Shown below are the first two tanks I made using two different fastening
methods. The tubing is 2.250" X .049" wall 6061-T6 purchased from Wicks
Aircraft Supply. The ends are also 6061-T6 purchased from McMaster-Carr.
You can't tell from this photo but there's a Viton o-ring in there too
which actually seals the end piece.
The end piece in the tank on the left was fastened using .125" diameter
aluminum flathead aircraft rivets (two are shown.) Each rivet was
pressed into a blind hole which was drilled through the tubing and into
the end piece. Each hole was finished with a reamer to insure the
right interference fit, and then countersunk. As complicated as that
sounds, it only took a couple of hours to do both ends. The result
was a very cool looking tank (I don't think that comes across in the photo).
However, the design had a few shortcomings. To have material to drill
into requires a thick (and heavy) end piece. In addition, using the
flathead rivets with .049" wall tubing was a marginally acceptable application
(according to the engineering data in the rivet catalog.) Still,
using longer rivets, it might be a suitable technique for creating thicker-wall
tanks.
No, that isn't a very small tank on the right. It's a 6061-T6
.500"OD X .032" wall tube with a "groove" made by replacing the scoring
wheel in a small tubing cutter with wheel on the left. Actually,
it's not a groove. It's an annular indentation or crimp (not sure
what name to give it.) Rather than removing material, the tool deforms
the wall of the tube inward as shown below in cross section. The
wall of the tube retains almost its full thickness. It might not
be clear in this photo but the metal in the indentation becomes elongated
when formed so that it is thinner than the wall thickness and is thinnest
at the deepest part. Even at that point it's not really thin, about
75% - 80% of the tube wall thickness. Also, the wheel was unhardened
carbon steel and flattened after a few test grooves.
Since the hope is to make tanks, I made a similar indenting
wheel for a larger tubing cutter. I bought one at Sears for $19.95
which can cut tubing up to 2.5" in diameter. I made the wheel on
a lathe from tool steel, heat treated it, and then had to make spacers
to hold it precisely in position in the tube cutter.
Before machining the end closures, I wanted to understand and experiment
with the new tool. First, I wanted to see if it worked AT ALL on
larger tubing so I made some test runs. Using tubing left over from
the rivet tank experiment, I made my first groove. The tool worked
perfectly! It was easy to produce just the result I wanted. I learned
a couple of other things as well. The first was I got some
idea of the profile of the formed metal on the inside of the tube.
I needed to know this so that I could machine a complementary groove in
the end closure. The second thing was that forming the groove is
much easier if a lubricant is used. I used an aluminum tapping oil.
Below are photos of the side view and ID of the test tube.

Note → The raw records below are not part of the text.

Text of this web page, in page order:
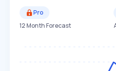
Pro
12 Month Forecast
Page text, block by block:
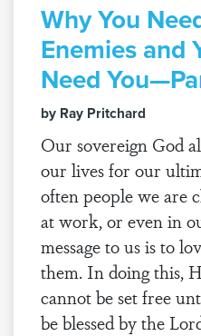
Why You
Enemies and
Need
by Ray Pritchard
Our sovereign God
our lives for our
often people we are
at work, or even in
message to us is to
them. In doing this,
cannot be set free
be blessed by the
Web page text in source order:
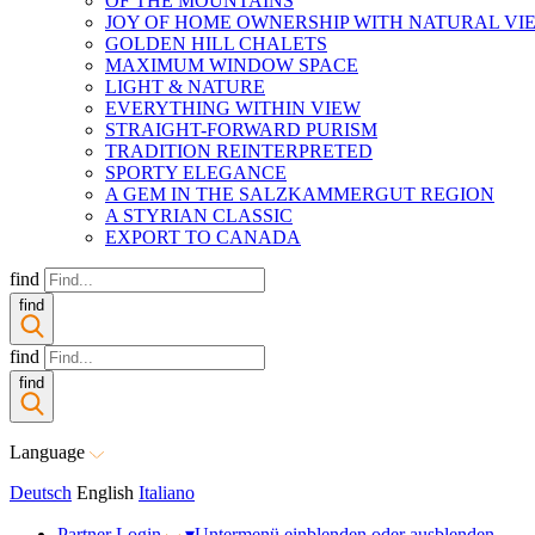
JOY OF HOME OWNERSHIP WITH NATURAL
GOLDEN HILL CHALETS
MAXIMUM WINDOW SPACE
LIGHT & NATURE
EVERYTHING WITHIN VIEW
STRAIGHT-FORWARD PURISM
TRADITION REINTERPRETED
SPORTY ELEGANCE
A GEM IN THE SALZKAMMERGUT REGION
A STYRIAN CLASSIC
EXPORT TO CANADA
find
find
find
find
Language
Deutsch English Italiano
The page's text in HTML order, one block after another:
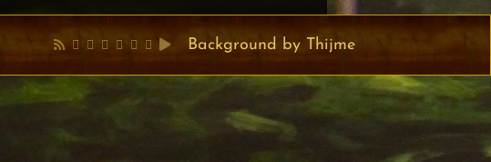
Background by Thijme
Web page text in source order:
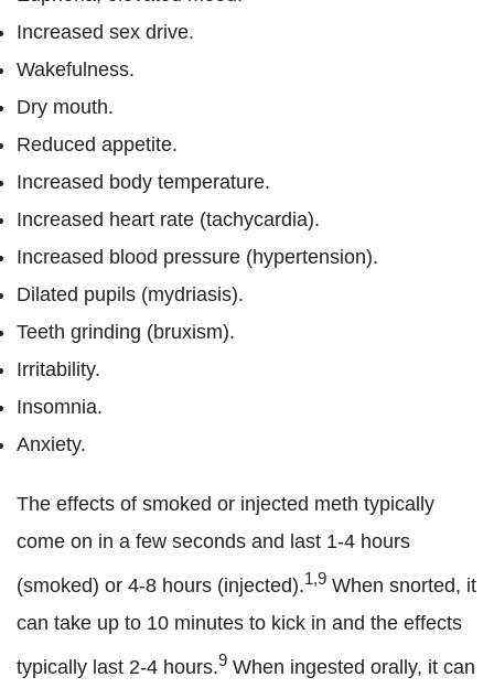
Increased sex drive.
Wakefulness.
Dry mouth.
Reduced appetite.
Increased body temperature.
Increased heart rate (tachycardia).
Increased blood pressure (hypertension).
Dilated pupils (mydriasis).
Teeth grinding (bruxism).
Irritability.
Insomnia.
Anxiety.
The effects of smoked or injected meth typically
come on in a few seconds and last 1-4 hours
(smoked) or 4-8 hours (injected).1,9 When snorted, it
can take up to 10 minutes to kick in and the effects
typically last 2-4 hours.9 When ingested orally, it can
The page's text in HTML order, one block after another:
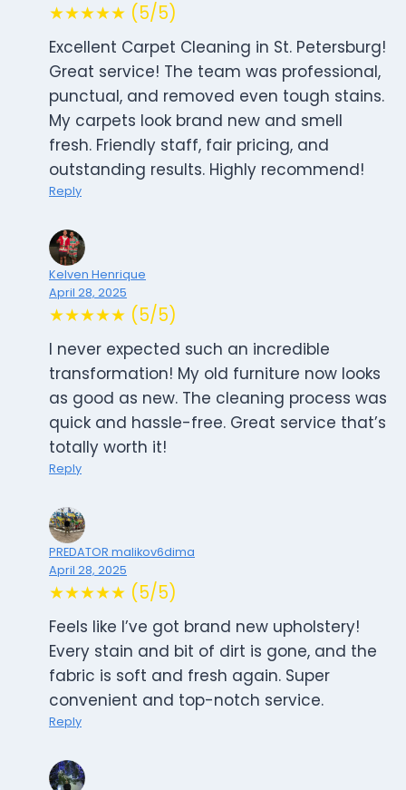
★★★★★ (5/5)
Excellent Carpet Cleaning in St. Petersburg!
Great service! The team was professional,
punctual, and removed even tough stains.
My carpets look brand new and smell
fresh. Friendly staff, fair pricing, and
outstanding results. Highly recommend!
Reply
Kelven Henrique
April 28, 2025
★★★★★ (5/5)
I never expected such an incredible
transformation! My old furniture now looks
as good as new. The cleaning process was
quick and hassle-free. Great service that’s
totally worth it!
Reply
PREDATOR malikov6dima
April 28, 2025
★★★★★ (5/5)
Feels like I’ve got brand new upholstery!
Every stain and bit of dirt is gone, and the
fabric is soft and fresh again. Super
convenient and top-notch service.
Reply
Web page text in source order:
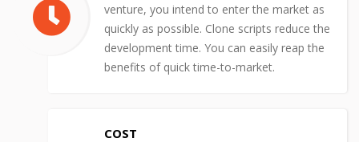
venture, you intend to enter the market as
quickly as possible. Clone scripts reduce the
development time. You can easily reap the
benefits of quick time-to-market.
COST
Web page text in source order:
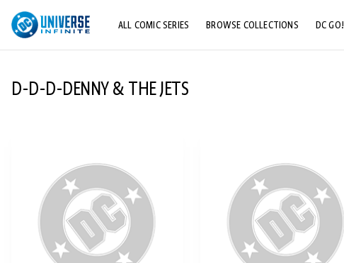
ALL COMIC SERIES BROWSE COLLECTIONS DC GO!
D-D-D-DENNY & THE JETS
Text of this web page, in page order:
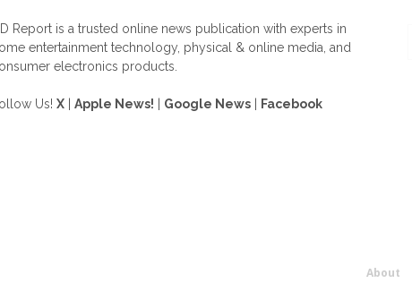
Report is a trusted online news publication with experts in
entertainment technology, physical & online media, and
electronics products.
Us! X Apple News! Google News Facebook
About
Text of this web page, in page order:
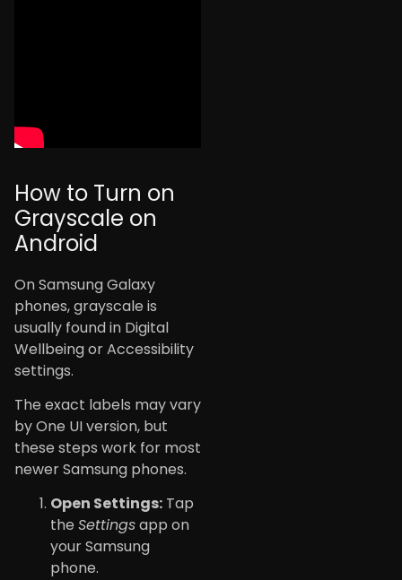
How to Turn on
Grayscale on
Android
On Samsung Galaxy
phones, grayscale is
usually found in Digital
Wellbeing or Accessibility
settings.
The exact labels may vary
by One UI version, but
these steps work for most
newer Samsung phones.
Open Settings: Tap
the Settingsapp on
your Samsung
phone.

I thought that looked pretty good. The left photo above shows
that, in addition to the indent made directly by the wheel, the tube wall
adjacent to the crimp was drawn in slightly as well. Using a straightedge
and feeler gauge this measured about .009". The indent into
tube ID therefore measured .014" (.072" from OD surface to indent peak
- .009" for the "draw in" -.049" wall thickness). I believed that
if an end closure was present to support the tube the "draw in" would be
approximately zero. Therefore, the indent would penetrate beyond
the ID surface .023" (.072" - .000" -.049"). I also believed that
while being formed it would actually push in elastically a little farther,
so the complementary groove in the end closure needed to be a little deeper
to end up with a deformation of .023".
Here's the result of the first test with an end closure. First,
notice the "draw in" adjacent to the groove really IS zero! The OD
measured exactly the same right next to the groove as elsewhere on the
OD (the measurements were made before the tube was cut for the cross section).
The clearance between the end piece OD and the tube ID was about .002".

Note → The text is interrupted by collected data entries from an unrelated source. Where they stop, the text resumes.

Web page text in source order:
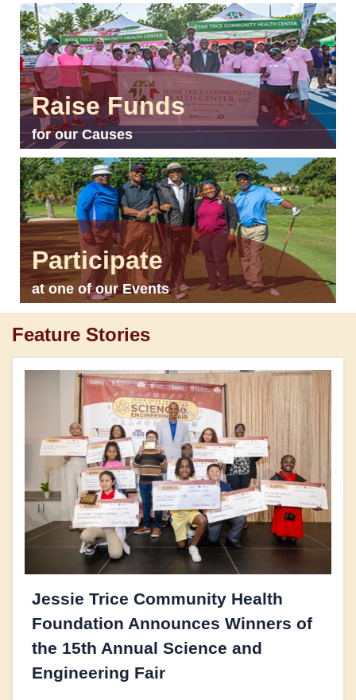
Raise Funds
for our Causes
Participate
at one of our Events
Feature Stories
Jessie Trice Community Health
Foundation Announces Winners of
the 15th Annual Science and
Engineering Fair
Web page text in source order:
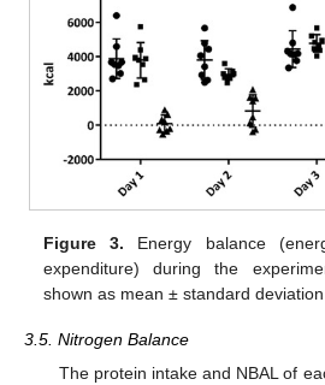
Figure 3. Energy balance
expenditure) during the
shown as mean ± standard
3.5. Nitrogen Balance
The protein intake and NBAL of
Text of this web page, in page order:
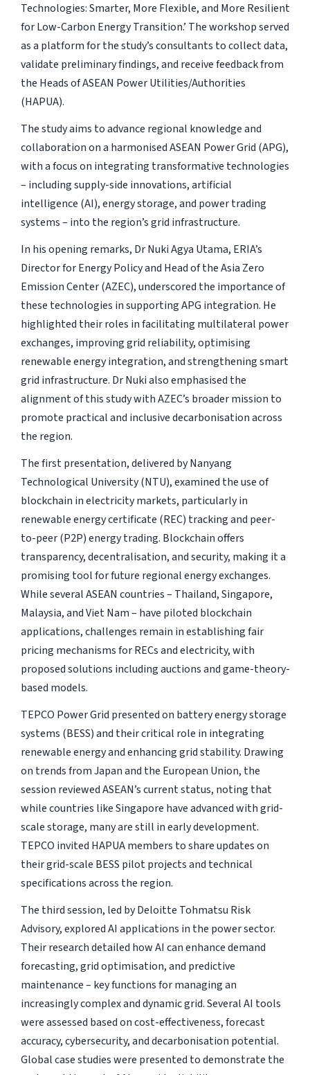
Technologies: Smarter, More Flexible, and More Resilient
for Low-Carbon Energy Transition.’ The workshop served
as a platform for the study’s consultants to collect data,
validate preliminary findings, and receive feedback from
the Heads of ASEAN Power Utilities/Authorities
(HAPUA).
The study aims to advance regional knowledge and
collaboration on a harmonised ASEAN Power Grid (APG),
with a focus on integrating transformative technologies
– including supply-side innovations, artificial
intelligence (AI), energy storage, and power trading
systems – into the region’s grid infrastructure.
In his opening remarks, Dr Nuki Agya Utama, ERIA’s
Director for Energy Policy and Head of the Asia Zero
Emission Center (AZEC), underscored the importance of
these technologies in supporting APG integration. He
highlighted their roles in facilitating multilateral power
exchanges, improving grid reliability, optimising
renewable energy integration, and strengthening smart
grid infrastructure. Dr Nuki also emphasised the
alignment of this study with AZEC’s broader mission to
promote practical and inclusive decarbonisation across
the region.
The first presentation, delivered by Nanyang
Technological University (NTU), examined the use of
blockchain in electricity markets, particularly in
renewable energy certificate (REC) tracking and peer-
to-peer (P2P) energy trading. Blockchain offers
transparency, decentralisation, and security, making it a
promising tool for future regional energy exchanges.
While several ASEAN countries – Thailand, Singapore,
Malaysia, and Viet Nam – have piloted blockchain
applications, challenges remain in establishing fair
pricing mechanisms for RECs and electricity, with
proposed solutions including auctions and game-theory-
based models.
TEPCO Power Grid presented on battery energy storage
systems (BESS) and their critical role in integrating
renewable energy and enhancing grid stability. Drawing
on trends from Japan and the European Union, the
session reviewed ASEAN’s current status, noting that
while countries like Singapore have advanced with grid-
scale storage, many are still in early development.
TEPCO invited HAPUA members to share updates on
their grid-scale BESS pilot projects and technical
specifications across the region.
The third session, led by Deloitte Tohmatsu Risk
Advisory, explored AI applications in the power sector.
Their research detailed how AI can enhance demand
forecasting, grid optimisation, and predictive
maintenance – key functions for managing an
increasingly complex and dynamic grid. Several AI tools
were assessed based on cost-effectiveness, forecast
accuracy, cybersecurity, and decarbonisation potential.
Global case studies were presented to demonstrate the
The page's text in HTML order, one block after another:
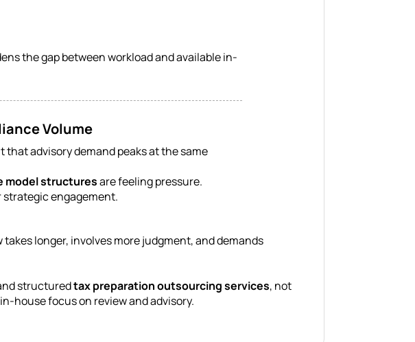
the gap between workload and available in-
Volume
advisory demand peaks at the same
model structuresare feeling pressure.
strategic engagement.
longer, involves more judgment, and demands
structuredtax preparation outsourcing services, not
house focus on review and advisory.
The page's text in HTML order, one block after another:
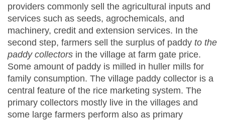
providers commonly sell the agricultural inputs and
services such as seeds, agrochemicals, and
machinery, credit and extension services. In the
second step, farmers sell the surplus of paddy to the
paddy collectors in the village at farm gate price.
Some amount of paddy is milled in huller mills for
family consumption. The village paddy collector is a
central feature of the rice marketing system. The
primary collectors mostly live in the villages and
some large farmers perform also as primary
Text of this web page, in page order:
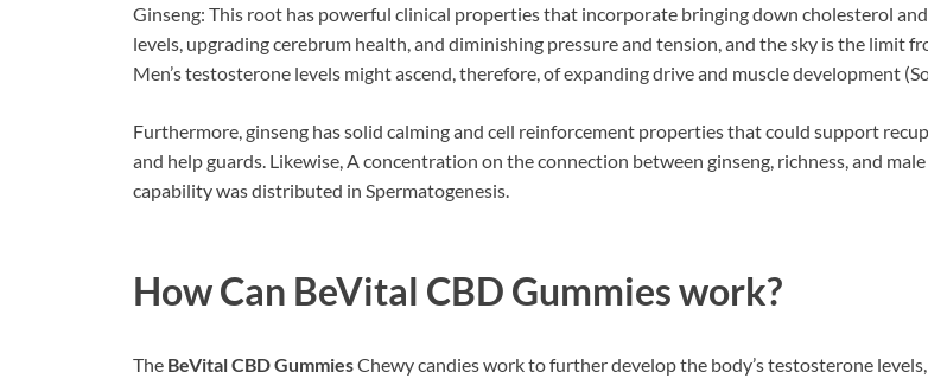
Ginseng: This root has powerful clinical properties that incorporate bringing down cholesterol
levels, upgrading cerebrum health, and diminishing pressure and tension, and the sky is the limit
Men’s testosterone levels might ascend, therefore, of expanding drive and muscle development
Furthermore, ginseng has solid calming and cell reinforcement properties that could support
and help guards. Likewise, A concentration on the connection between ginseng, richness, and
capability was distributed in Spermatogenesis.
How Can BeVital CBD Gummieswork?
The BeVital CBD GummiesChewy candies work to further develop the body’s testosterone
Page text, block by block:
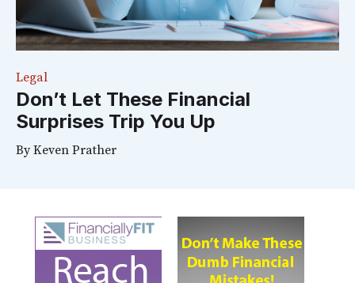
Legal
Don’t Let These Financial
Surprises Trip You Up
ByKeven Prather
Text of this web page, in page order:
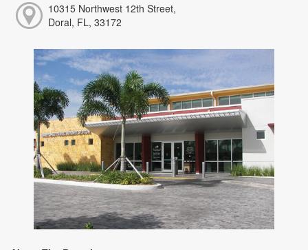
10315 Northwest 12th Street,
Doral, FL, 33172
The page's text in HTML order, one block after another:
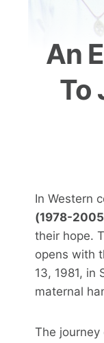
An
To
In Western
(1978-
their hope.
opens with
13, 1981, in
maternal
The journey

The groove in the end closure is .050" deep by .090" wide at the surface
with 60 degree "V" profile with a generous radius at the bottom.
The profile of the wheel was a 90 degree peak .025" high with a small radius.
Here's a cross section of the crimp. The peak of the indent protrusion
measured about .018" from the inside surface. A sharp eye will also
notice a problem. Note that the end piece had a shoulder. My
positioning of the tool on the outside of the tube was a little too far
to the right, not centered exactly above the groove in the end piece.
Because of the shoulder, the end piece could not reposition itself as the
indent formed so the profile is asymmetric.
It was my intention to cut out a quarter of the end piece and tube to view the indent formed into the groove. However, as soon as the tube was cut through it sprung open by the amount you see above and the end piece was free to fall out. My first thought was that forming the crimp caused this to happen. To determine how bad a problem this might be I cut through a tube with no crimp which is shown on the right below.
As you can see there is no difference. Forming the crimp did
not strain the tube causing it spring open.